WP10 - Enhancing protein annotation standards
Development of standardized annotation according to scientific needs, especially the exact description of the protein molecule, to which annotation actually applies - whenever this information is available.
Task 1: The standardization of the annotation of protein-protein interactions (PPIs) in UniProtKB/Swiss-Prot (D10.01).
As a result of a collaborative activity, binary PPIs with high confidence are imported automatically from IntAct into UniProtKB/Swiss-Prot CC INTERACTION lines, which were specifically created for this purpose. PPIs that are not yet covered by IntAct are manually annotated within the CC SUBUNIT blocks. In order to facilitate the extraction of binary interactions, we will modify the format of the CC INTERACTION blocks to cover both manually annotated and imported PPIs. The new format will allow the exact description of the proteins involved in the interaction, using the UniProtKB accession numbers, isoform identifiers (IsoIds) and feature identifiers (FTIds). The source of the information will be indicated in the form of PubMed identifiers corresponding to relevant publications. More than 111'000 CC SUBUNIT annotation blocks (Jan 2008) will have to be checked for binary interactions and relevant information transferred into the new CC INTERACTION block format. Tools will be developed to assist the format conversion in a semi-automated way. Annotation tools and various applications will be adapted accordingly. The new format of the manually curated CC INTERACTION blocks is suitable for the import of data from UniProtKB/Swiss-Prot to other databases such as IntAct and it allows scientists an easy and unambiguous extraction of binary interactions from UniProtKB/Swiss-Prot.
Task 2: The development of naming standards for proteins (D10.02).
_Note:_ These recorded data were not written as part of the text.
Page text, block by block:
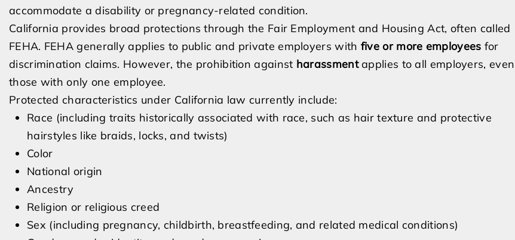
accommodate a disability or pregnancy-related condition.
California provides broad protections through the Fair Employment and Housing Act, often called
FEHA. FEHA generally applies to public and private employers with five or more employees for
discrimination claims. However, the prohibition against harassmentapplies to all employers, even
those with only one employee.
Protected characteristics under California law currently include:
Race (including traits historically associated with race, such as hair texture and protective
hairstyles like braids, locks, and twists)
Color
National origin
Ancestry
Religion or religious creed
Sex (including pregnancy, childbirth, breastfeeding, and related medical conditions)
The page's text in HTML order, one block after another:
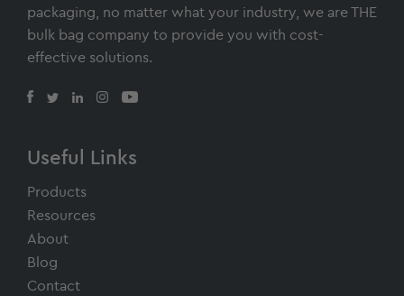
packaging, no matter what your industry, we are THE
bulk bag company to provide you with cost-
effective solutions.
Useful Links
Products
Resources
About
Blog
Contact
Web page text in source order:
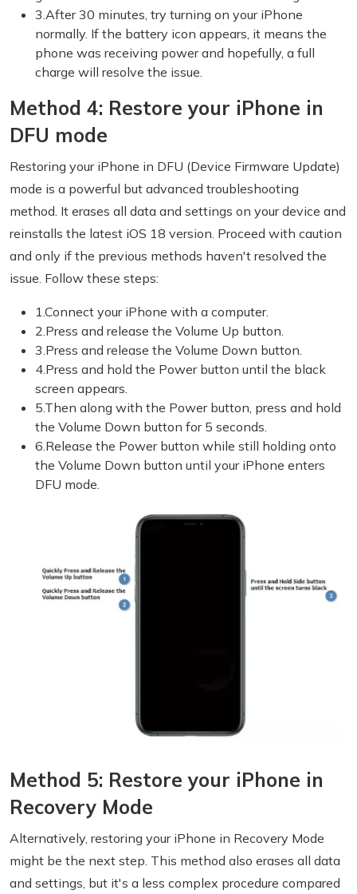
3.After 30 minutes, try turning on your iPhone
normally. If the battery icon appears, it means the
phone was receiving power and hopefully, a full
charge will resolve the issue.
Method 4: Restore your iPhone in
DFU mode
Restoring your iPhone in DFU (Device Firmware Update)
mode is a powerful but advanced troubleshooting
method. It erases all data and settings on your device and
reinstalls the latest iOS 18 version. Proceed with caution
and only if the previous methods haven't resolved the
issue. Follow these steps:
1.Connect your iPhone with a computer.
2.Press and release the Volume Up button.
3.Press and release the Volume Down button.
4.Press and hold the Power button until the black
screen appears.
5.Then along with the Power button, press and hold
the Volume Down button for 5 seconds.
6.Release the Power button while still holding onto
the Volume Down button until your iPhone enters
DFU mode.
Method 5: Restore your iPhone in
Recovery Mode
Alternatively, restoring your iPhone in Recovery Mode
might be the next step. This method also erases all data
and settings, but it's a less complex procedure compared
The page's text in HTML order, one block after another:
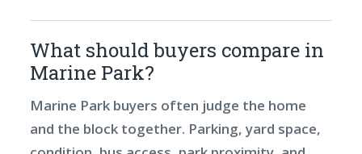
What should buyers compare in
Marine Park?
Marine Park buyers often judge the home
and the block together. Parking, yard space,

Consistent nomenclature is indispensable for communication, literature searching and entry retrieval. Many species-specific gene nomenclature committees have been established that try to assign consistent and, if possible, meaningful gene symbols. Other scientific communities have established protein nomenclatures for a set of proteins based on sequence similarity and/or function. But there is no established organization involved in the standardization of protein names, nor are there any efforts to establish naming rules that are valid across the largest spectrum of species possible. UniProt is constantly striving to further standardize the nomenclature for a given protein across related organisms. This is accomplished via protein family-driven annotation, through both manual and automated pipelines. This also involves the ongoing standardization of all the existing UniProtKB/Swiss-Prot protein names according to our guidelines. We strive to attribute a recommended name to all the proteins of UniProtKB/Swiss-Prot (cmp. WP05, Support offered in this project ).